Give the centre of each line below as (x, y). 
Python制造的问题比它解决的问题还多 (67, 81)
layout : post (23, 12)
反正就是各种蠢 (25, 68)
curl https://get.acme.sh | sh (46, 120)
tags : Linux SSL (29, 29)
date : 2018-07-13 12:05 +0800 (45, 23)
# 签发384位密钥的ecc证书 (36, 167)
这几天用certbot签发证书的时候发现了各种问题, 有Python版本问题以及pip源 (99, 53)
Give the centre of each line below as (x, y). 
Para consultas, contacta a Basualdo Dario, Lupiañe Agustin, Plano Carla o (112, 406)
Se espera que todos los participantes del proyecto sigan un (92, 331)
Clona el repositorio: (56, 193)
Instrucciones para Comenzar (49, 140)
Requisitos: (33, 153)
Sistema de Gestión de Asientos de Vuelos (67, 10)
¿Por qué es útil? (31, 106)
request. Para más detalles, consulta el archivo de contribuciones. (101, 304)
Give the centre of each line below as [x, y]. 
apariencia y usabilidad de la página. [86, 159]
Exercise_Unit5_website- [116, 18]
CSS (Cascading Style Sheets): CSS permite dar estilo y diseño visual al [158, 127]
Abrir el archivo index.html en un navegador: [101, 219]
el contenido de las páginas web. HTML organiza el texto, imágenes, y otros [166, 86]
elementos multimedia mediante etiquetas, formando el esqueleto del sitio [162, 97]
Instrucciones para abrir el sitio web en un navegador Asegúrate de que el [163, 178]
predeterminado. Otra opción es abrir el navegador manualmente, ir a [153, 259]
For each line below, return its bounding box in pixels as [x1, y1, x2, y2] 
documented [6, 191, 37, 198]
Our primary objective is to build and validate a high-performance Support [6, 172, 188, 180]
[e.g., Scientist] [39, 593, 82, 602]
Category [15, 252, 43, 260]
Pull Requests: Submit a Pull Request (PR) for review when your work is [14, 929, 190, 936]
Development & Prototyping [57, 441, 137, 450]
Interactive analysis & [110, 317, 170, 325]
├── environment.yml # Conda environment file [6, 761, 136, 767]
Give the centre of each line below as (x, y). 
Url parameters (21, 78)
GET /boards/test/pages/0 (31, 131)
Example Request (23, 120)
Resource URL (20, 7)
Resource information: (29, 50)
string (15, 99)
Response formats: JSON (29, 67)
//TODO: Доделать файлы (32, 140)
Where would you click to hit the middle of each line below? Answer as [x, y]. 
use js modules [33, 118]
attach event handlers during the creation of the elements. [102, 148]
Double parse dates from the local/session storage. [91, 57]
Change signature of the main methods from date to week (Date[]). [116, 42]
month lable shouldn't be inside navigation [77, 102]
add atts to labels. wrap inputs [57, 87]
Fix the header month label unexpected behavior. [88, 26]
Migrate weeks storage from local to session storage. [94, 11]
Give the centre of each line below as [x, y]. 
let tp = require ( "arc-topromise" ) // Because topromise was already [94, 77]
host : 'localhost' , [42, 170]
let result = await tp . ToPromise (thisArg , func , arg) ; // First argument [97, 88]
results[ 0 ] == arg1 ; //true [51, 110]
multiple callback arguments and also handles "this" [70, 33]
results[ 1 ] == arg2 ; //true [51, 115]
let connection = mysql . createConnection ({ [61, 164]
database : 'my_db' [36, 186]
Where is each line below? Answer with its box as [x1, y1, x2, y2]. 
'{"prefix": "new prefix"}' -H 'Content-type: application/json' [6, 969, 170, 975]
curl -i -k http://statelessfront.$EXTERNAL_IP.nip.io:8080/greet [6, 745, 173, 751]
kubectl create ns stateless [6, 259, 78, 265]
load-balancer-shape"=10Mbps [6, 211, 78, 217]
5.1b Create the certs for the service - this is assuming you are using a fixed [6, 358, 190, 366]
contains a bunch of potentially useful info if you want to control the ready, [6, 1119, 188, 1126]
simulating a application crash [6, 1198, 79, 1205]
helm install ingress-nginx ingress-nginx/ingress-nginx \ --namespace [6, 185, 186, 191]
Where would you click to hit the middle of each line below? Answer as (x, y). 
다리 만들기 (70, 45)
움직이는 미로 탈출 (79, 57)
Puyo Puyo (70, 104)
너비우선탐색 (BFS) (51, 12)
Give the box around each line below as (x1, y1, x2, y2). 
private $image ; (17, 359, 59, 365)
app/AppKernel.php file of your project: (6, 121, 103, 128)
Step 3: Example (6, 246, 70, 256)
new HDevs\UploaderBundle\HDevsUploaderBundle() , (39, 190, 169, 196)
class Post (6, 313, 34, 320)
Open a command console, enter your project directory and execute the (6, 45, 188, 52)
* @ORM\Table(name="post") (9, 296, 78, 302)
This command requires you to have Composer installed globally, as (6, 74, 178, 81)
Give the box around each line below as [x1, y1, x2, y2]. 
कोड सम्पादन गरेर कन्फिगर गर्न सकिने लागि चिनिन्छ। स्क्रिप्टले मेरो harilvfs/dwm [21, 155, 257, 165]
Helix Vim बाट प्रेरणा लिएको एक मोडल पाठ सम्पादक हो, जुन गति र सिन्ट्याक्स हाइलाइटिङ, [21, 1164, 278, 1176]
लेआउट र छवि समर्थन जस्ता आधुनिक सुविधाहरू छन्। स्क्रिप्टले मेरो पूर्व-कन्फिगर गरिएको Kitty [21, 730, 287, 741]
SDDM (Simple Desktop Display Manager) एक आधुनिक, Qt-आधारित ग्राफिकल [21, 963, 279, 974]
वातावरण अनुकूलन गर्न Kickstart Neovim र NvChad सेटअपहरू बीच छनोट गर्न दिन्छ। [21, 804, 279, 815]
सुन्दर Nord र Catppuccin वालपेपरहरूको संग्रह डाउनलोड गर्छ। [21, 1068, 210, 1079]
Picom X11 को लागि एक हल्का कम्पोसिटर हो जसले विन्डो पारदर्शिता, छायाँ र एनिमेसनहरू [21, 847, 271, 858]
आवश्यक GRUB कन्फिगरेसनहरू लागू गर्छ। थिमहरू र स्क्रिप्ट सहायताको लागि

###

■ What you have to do: Output, from the data above, the lines from the line with "kubectl create ns stateless [6, 259, 78, 265]" to the line with "5.1b Create the" exactly as they stand, both ends included and nothing else.

■ Response to this task:
kubectl create ns stateless [6, 259, 78, 265]
load-balancer-shape"=10Mbps [6, 211, 78, 217]
5.1b Create the certs for the service - this is assuming you are using a fixed [6, 358, 190, 366]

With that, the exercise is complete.